Just like squats may be your go-to leg exercise, curls probably dominate your arm workouts. But after repeating the same style of curls week after week, you're likely to see your gains start to plateau. And you'll definitely get bored.
Spice up your usual curls with a few variations that guarantee extra burn. New York-based physical therapist and strength coach Sam Becourtney, DPT, CSCS, suggests you incorporate these six biceps curl variations to bust out of your rut.
1. Hammer Curl
- Stand with feet hip-width apart, core braced.
- Hold a dumbbell in each hand at your sides, holding the weights with a neutral grip, palms facing your body.
- Keeping your elbows pinned to your sides, curl the weights up to shoulder height.
- Then, slowly lower the weights back down with control.
2. Reverse Grip Curl
- Stand with feet hip-width apart and brace your core.
- With your arms at your sides, hold a pair of dumbbells in a reverse grip, palms facing behind you.
- Keeping your elbows pinned to your sides and shoulders back, curl the weights up toward your shoulders.
- Lower the weights back down to the starting position with control.
“Do not let the weight control you, you control the weight," Becourtney says. When lowering the weights with the reverse grip, people tend to let the weight control their wrists, causing the joint to bend uncomfortably. Keep good form and go down in weight if needed.
3. Zottman Curl
- Start standing with your feet hip-width apart, shoulders back and core braced.
- Hold a pair of dumbbells at your sides in a supinated grip, palms facing forward.
- Curl the weights up to your shoulders, keeping your elbows close to your sides.
- Once the weights reach your shoulders, twist the dumbbell to a reverse grip, palms facing away from your body.
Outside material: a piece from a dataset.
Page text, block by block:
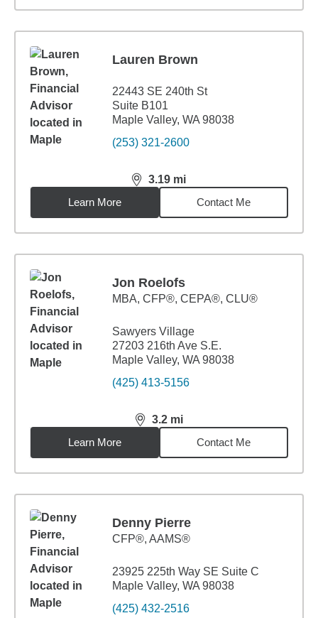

- Lower the weight with control.
- Then, flip the grip forward and go into the next rep.
4. Banded Tempo Curl
- Anchor one end of a long-loop resistance band around your feet and hold the other end with both hands, shoulders back and down.
- Keeping your elbows close to your sides, curl the band up to your shoulders.
- Pause here for a moment, squeezing your biceps.
- Then, lower the weights for a 4-second count, returning to the starting position.
Count aloud as you lower the weight to ensure you're keeping the tempo slow, Becourtney says.
5. Concentration Curl
- Sit on a chair or bench, holding a dumbbell in your right hand, resting between your legs.
- Place the back of your right upper arm against the inside of your right thigh.
- With the palm facing up, curl the weight to your shoulder.
- Keeping your arm pressing against your thigh, lower the weight back down slowly with control.
- After you complete your repetitions, repeat on the other arm.
6. 3-Part Curl (aka 21s)
- Stand with feet hip-width apart, arms at your sides, holding a pair of dumbbells.
- Keeping your elbows pinned to your sides throughout the exercise, curl the weight up to about 90 degrees, weight in line with the elbow.
- Lower the weight back down to the starting position. Perform 7 reps curling up just to 90 degrees.
- On the last rep, keep the elbows locked and weight raised, in line with the elbow. This is your new starting position.
- From here, curl the weight up to your shoulder.
- Lower back down with control to 90 degrees. Perform 7 reps here.
- On the last rep, lower the weight all the way down to your sides.
- From here, perform 7 reps of full biceps curls, bringing the weight all the way up to your shoulder and back down to your sides.
By the end of this exercise, you'll have completed 21 reps total. This exercise makes a great burnout or finisher, Becourtney says.